The WHO declares – that there is no evidence that the coronavirus that causes COVID-19 can infect companion animals and neither that they can transmit it to people or other animals “. In any case, animals “can function as passive carriers of viral particles.”
Animal health specialists explained that the feline coronavirus and the one that affects dogs are genetically different from the coronavirus (SARS-CoV-2) that causes COVID-19. (4)
Don’t abandon your pets; If you need support, turn to a friend or family member. If you need to ration your food, do so. If you are going to change your diet for something cheaper, find out well. If you do not have a patio, you can take them out on a leash, but avoid being in the street and public places if it is not necessary.
- MYTH – Coronavirus can be cured by bathing the body with alcohol or chlorine.
Some recommend spraying the body with alcohol or chlorine to kill the coronavirus—the WHO explains that this does not work to kill the viruses that have once entered our body. It warns that spraying these substances on the body can damage our skin, mucous membranes, and clothing.
The most recommended measure to prevent infection by the new coronavirus continues to be washing your hands frequently with soap and water, or failing that, cleaning with an alcohol-based disinfectant.
- TRUTH – encouraging your children to practice good hand hygiene can make a difference
Good hand hygiene is always one of the best ways to prevent the spread of the virus. If children can learn early, they can improve their hand hygiene skills.
If school-age children use disinfectant at least four times a day, it can reduce illnesses by 25 percent. (9)
In addition, studies have made it clear that most children do not wash their hands properly, so it should be of great importance that parents teach good hygiene practices during the pandemic. (5)
WHO continues to reaffirm that the best way to prevent Coronavirus infection is to “avoid close contact with anyone with a fever and cough, and practice good hand and respiratory hygiene.”
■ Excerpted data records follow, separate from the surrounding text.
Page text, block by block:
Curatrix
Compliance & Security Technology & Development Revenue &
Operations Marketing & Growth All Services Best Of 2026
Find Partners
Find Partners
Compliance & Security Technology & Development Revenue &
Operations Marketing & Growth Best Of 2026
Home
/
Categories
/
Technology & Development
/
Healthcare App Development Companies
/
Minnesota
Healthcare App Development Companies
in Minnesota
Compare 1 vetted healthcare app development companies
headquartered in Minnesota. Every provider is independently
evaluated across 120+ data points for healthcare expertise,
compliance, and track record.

- MYTH – The new coronavirus can be killed with a hand dryer
Due to the pitiful statements (Okeechobee County Commissioner in the US), the myth has spread that the new coronavirus can be killed with a hand dryer.
Culpeper said that because the nasal passages and nasal membranes are “the coldest part of the body,” the virus settles there before going to the lungs. “Heating those nasal passages will kill the COVID-19 coronavirus.” And to do that, you can take a hairdryer, hold it to your face and inhale. (6)
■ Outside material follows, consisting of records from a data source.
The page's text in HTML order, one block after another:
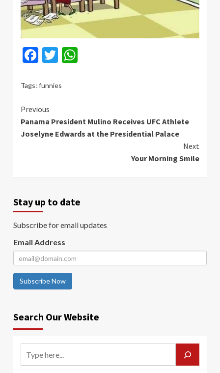
Facebook
Twitter
Tags: funnies
Continue
Reading
Previous
Panama President Mulino Receives UFC Athlete
Joselyne Edwards at the Presidential Palace
Next
Your Morning Smile
Stay up to date
Subscribe for email updates
Email Address
Subscribe Now
Search Our Website
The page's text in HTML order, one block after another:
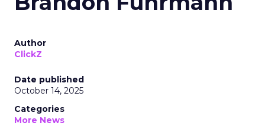
Author
ClickZ
Date published
October 14, 2025
Categories
More News

After this rumor, the WHO has published explicitly on its page that hand dryers do not kill the coronavirus. (3) To protect against the new coronavirus (2019-nCoV), wash your hands
frequently with a hydroalcoholic gel or soap and water. Once clean, dry them well with paper towels or a hot air dryer.
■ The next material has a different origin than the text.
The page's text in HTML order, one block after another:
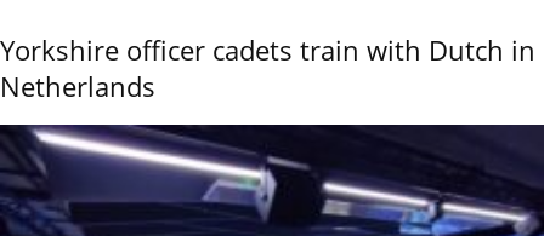
Yorkshire officer cadets train with Dutch in
Netherlands

- MYTH – Eating garlic or ginger prevents or cures new coronavirus infection
Despite its antimicrobial properties, there is no scientific evidence that affirms that garlic or ginger can ensure the prevention of the new coronavirus.
However, studies have confirmed the benefits of ginger for the common flu. Fresh ginger could stimulate mucosal cells to secrete ( interferon beta IFN-β) and possibly helps to counteract viral infection. (7) It is not a safe method of prevention.
- Neither Cocaine nor infant urine can help you against the coronavirus.
In addition to the fact that Cocaine is an addictive drug that is very harmful to health, the consumption of Cocaine does not kill the coronavirus.
On the other hand, information has circulated that washing hands with infant urine could prevent infection by the new coronavirus. This is a myth.
Both are unsafe and unhealthy behaviors so prohibiting these two behaviors have been added to the advice on coronavirus rumors on the WHO site. (3)
SARS-CoV-2 is a new type of coronavirus discovered in late 2019. COVID -19 disease can be asymptomatic for the first 14 days, after which it is characterized by mild symptoms such as a dry cough and fever. In approximately 5-10% of cases of coronavirus infection, complications requiring mechanical ventilation are observed. Debunking the myths about this disease is of utmost importance to minimize the consequences of the pandemic.